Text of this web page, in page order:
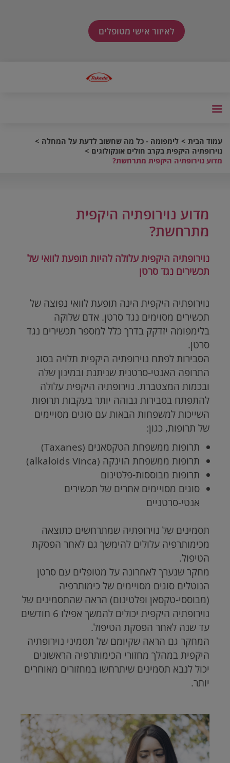
לאיזור אישי מטופלים
עמוד הבית
לימפומה - כל מה שחשוב לדעת על המחלה
נוירופתיה היקפית בקרב חולים אונקולוגים
מדוע נוירופתיה היקפית מתרחשת?
מדוע נוירופתיה היקפית
מתרחשת?
נוירופתיה היקפית עלולה להיות תופעת לוואי של
תכשירים נגד סרטן
נוירופתיה היקפית הינה תופעת לוואי נפוצה של
תכשירים מסוימים נגד סרטן. אדם שלוקה
בלימפומה יזדקק בדרך כלל למספר תכשירים נגד
סרטן.
הסבירות לפתח נוירופתיה היקפית תלויה בסוג
התרופה האנטי-סרטנית שניתנת ובמינון שלה
ובכמות המצטברת. נוירופתיה היקפית עלולה
להתפתח בסבירות גבוהה יותר בעקבות תרופות
השייכות למשפחות הבאות עם סוגים מסויימים
של תרופות, כגון:
תרופות ממשפחת הטקסאנים (Taxanes
)
תרופות ממשפחת הוינקה (alkaloids Vinca
)
תרופות מבוססות-פלטינום
סוגים מסויימים אחרים של תכשירים
אנטי-סרטניים
תסמינים של נוירופתיה שמתרחשים כתוצאה
מכימותרפיה עלולים להימשך גם לאחר הפסקת
הטיפול.
מחקר שנערך לאחרונה על מטופלים עם סרטן
הנוטלים סוגים מסויימים של כימותרפיה
(מבוססי-טקסאן ופלטינום) הראה שהתסמינים של
נוירופתיה היקפית יכולים להמשך אפילו 6 חודשים
עד שנה לאחר הפסקת הטיפול.
המחקר גם הראה שקיומם של תסמיני נוירופתיה
היקפית במהלך מחזורי הכימותרפיה הראשונים
יכול לנבא תסמינים שיתרחשו במחזורים מאוחרים
יותר.
^^^^
Your answer should be every entry repeated exactly, minus the pictures.

## YOUR SOLUTION
Text of this web page, in page order:
לאיזור אישי מטופלים
עמוד הבית
לימפומה - כל מה שחשוב לדעת על המחלה
נוירופתיה היקפית בקרב חולים אונקולוגים
מדוע נוירופתיה היקפית מתרחשת?
מדוע נוירופתיה היקפית
מתרחשת?
נוירופתיה היקפית עלולה להיות תופעת לוואי של
תכשירים נגד סרטן
נוירופתיה היקפית הינה תופעת לוואי נפוצה של
תכשירים מסוימים נגד סרטן. אדם שלוקה
בלימפומה יזדקק בדרך כלל למספר תכשירים נגד
סרטן.
הסבירות לפתח נוירופתיה היקפית תלויה בסוג
התרופה האנטי-סרטנית שניתנת ובמינון שלה
ובכמות המצטברת. נוירופתיה היקפית עלולה
להתפתח בסבירות גבוהה יותר בעקבות תרופות
השייכות למשפחות הבאות עם סוגים מסויימים
של תרופות, כגון:
תרופות ממשפחת הטקסאנים (Taxanes
)
תרופות ממשפחת הוינקה (alkaloids Vinca
)
תרופות מבוססות-פלטינום
סוגים מסויימים אחרים של תכשירים
אנטי-סרטניים
תסמינים של נוירופתיה שמתרחשים כתוצאה
מכימותרפיה עלולים להימשך גם לאחר הפסקת
הטיפול.
מחקר שנערך לאחרונה על מטופלים עם סרטן
הנוטלים סוגים מסויימים של כימותרפיה
(מבוססי-טקסאן ופלטינום) הראה שהתסמינים של
נוירופתיה היקפית יכולים להמשך אפילו 6 חודשים
עד שנה לאחר הפסקת הטיפול.
המחקר גם הראה שקיומם של תסמיני נוירופתיה
היקפית במהלך מחזורי הכימותרפיה הראשונים
יכול לנבא תסמינים שיתרחשו במחזורים מאוחרים
יותר.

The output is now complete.